Why all the randomization?
Because I had to add around 1000 clients in a VERY short amount of time. We didn’t have a problem pushing the Bacula client to all of the platforms, nor the bacula-fd.conf file either. What I could not do was spend the time to create and manage all of the resources for each client. That is why I have so many devices/drives, so I can attempt to have a 1:1 without having to actually think about it.
So, I wrote ANOTHER script to wrap around this one when I need to do bulk client creations. I’m not going to post that, it just loops through the above command.
Pre-Job command - Package List
I only do this on the Unix/Linux clients, and I thought it was a cool idea.
Yeah, I will pat myself on the back a little bit for that :)

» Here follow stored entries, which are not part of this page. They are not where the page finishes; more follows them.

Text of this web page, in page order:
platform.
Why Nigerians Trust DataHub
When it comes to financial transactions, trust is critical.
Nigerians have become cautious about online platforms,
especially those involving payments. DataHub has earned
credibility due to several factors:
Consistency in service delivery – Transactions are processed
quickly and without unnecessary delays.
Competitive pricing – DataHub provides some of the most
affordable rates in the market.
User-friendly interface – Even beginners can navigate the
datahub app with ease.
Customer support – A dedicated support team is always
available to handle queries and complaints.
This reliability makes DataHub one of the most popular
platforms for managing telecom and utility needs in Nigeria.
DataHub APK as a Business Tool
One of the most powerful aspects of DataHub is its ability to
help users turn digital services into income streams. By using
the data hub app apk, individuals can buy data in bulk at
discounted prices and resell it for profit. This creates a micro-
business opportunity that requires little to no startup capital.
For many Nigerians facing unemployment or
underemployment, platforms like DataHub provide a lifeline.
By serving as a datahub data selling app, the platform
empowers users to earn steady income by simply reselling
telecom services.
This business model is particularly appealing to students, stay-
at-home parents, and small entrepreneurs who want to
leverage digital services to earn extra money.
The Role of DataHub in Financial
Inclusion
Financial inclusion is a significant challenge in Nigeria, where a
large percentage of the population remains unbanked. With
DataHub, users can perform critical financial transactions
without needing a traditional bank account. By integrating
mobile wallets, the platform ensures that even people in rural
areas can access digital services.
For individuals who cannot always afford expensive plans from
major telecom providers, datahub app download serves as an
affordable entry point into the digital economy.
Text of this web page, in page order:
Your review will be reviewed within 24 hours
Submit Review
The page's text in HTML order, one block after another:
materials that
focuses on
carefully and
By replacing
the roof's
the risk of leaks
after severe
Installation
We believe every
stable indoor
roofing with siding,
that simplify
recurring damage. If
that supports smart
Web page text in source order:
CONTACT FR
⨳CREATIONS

I exclude the Operating System from backups for two reasons, 1) to reduce backing up duplicate and reproducible data and 2) Our build/Imaging process is so quick and clean it is just faster to rebuild than restore everything.

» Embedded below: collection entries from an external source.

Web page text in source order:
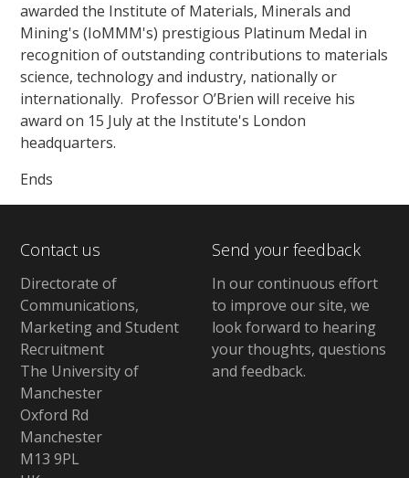
awarded the Institute of Materials, Minerals and
Mining's (IoMMM's) prestigious Platinum Medal in
recognition of outstanding contributions to materials
science, technology and industry, nationally or
internationally. Professor O’Brien will receive his
award on 15 July at the Institute's London
headquarters.
Ends
Contact us
Directorate of
Communications,
Marketing and Student
Recruitment
The University of
Manchester
Oxford Rd
Manchester
M13 9PL
Send your feedback
In our continuous effort
to improve our site, we
look forward to hearing
your thoughts, questions
and feedback.
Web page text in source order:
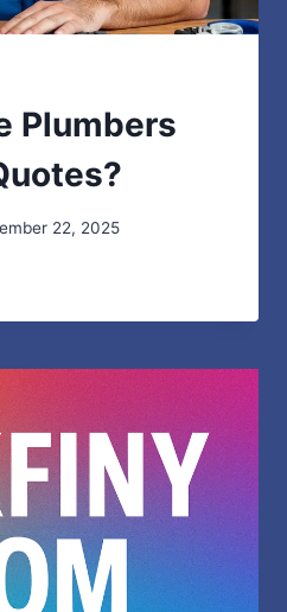
Plumbers
22, 2025
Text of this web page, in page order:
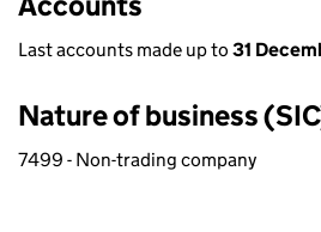
Last accounts made up to 31
Nature of business
7499 - Non-trading company
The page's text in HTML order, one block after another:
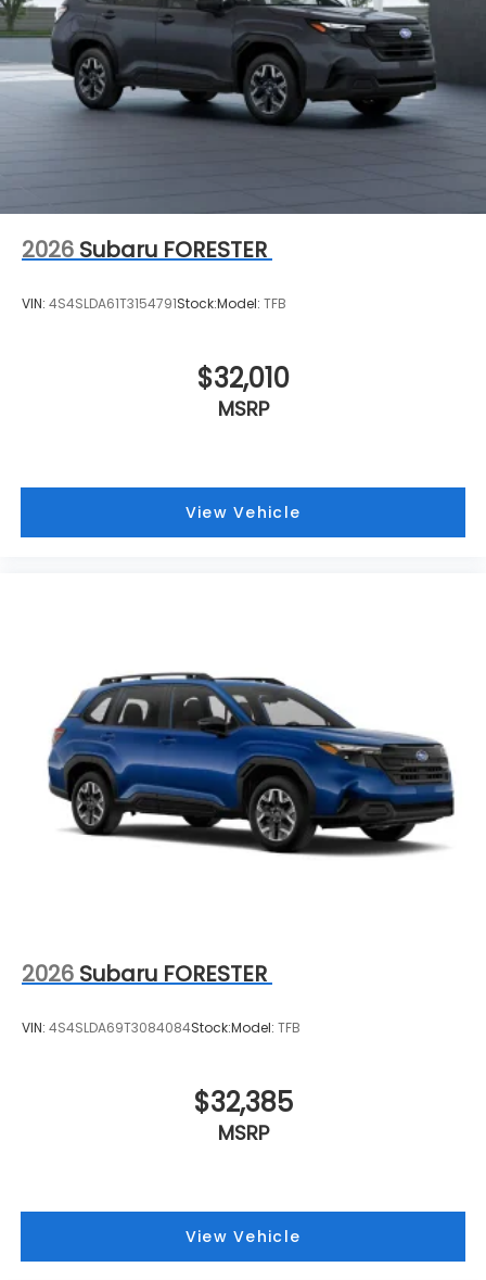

Still, I needed a way to keep the state of installed packages/software.
This is where the pre-job command comes in handy. This part right here:
RunScript {
RunsWhen = Before
FailJobOnError = no
Command = "/etc/scripts/package_list.sh"
RunsOnClient = yes
}
That package_list.bash file looks like this:
#!/usr/bin/env bash
export PLIST="/root/plist.txt"
case "`uname -s`" in
Linux)
if [ -x /usr/bin/lsb_release ]; then
DIST=`lsb_release -d`
fi
# RHEL
if [ -x /usr/bin/up2date ]; then
rpm -qa > $PLIST
fi
# RHEL 5
if [ -x /usr/bin/yum ]; then
if [ -f /var/run/yum.pid ]; then
echo "Yum currently in use, exiting gracefully..."
exit 0
else
/usr/bin/yum list installed | awk '{print $1}' > $PLIST
fi
fi
# Ubuntu
if [ -x /usr/bin/dpkg ]; then
/usr/bin/dpkg --get-selections | awk '{print $1}' > $PLIST
fi
;;
FreeBSD)
pkg_info|awk '{print $1}' > $PLIST
;;
SunOS)
pkginfo |awk '{print $1}' > $PLIST
;;
esac
That file, /root/plist.txt, gets backed up.
Now we have a record of what was installed on our Unix platforms :)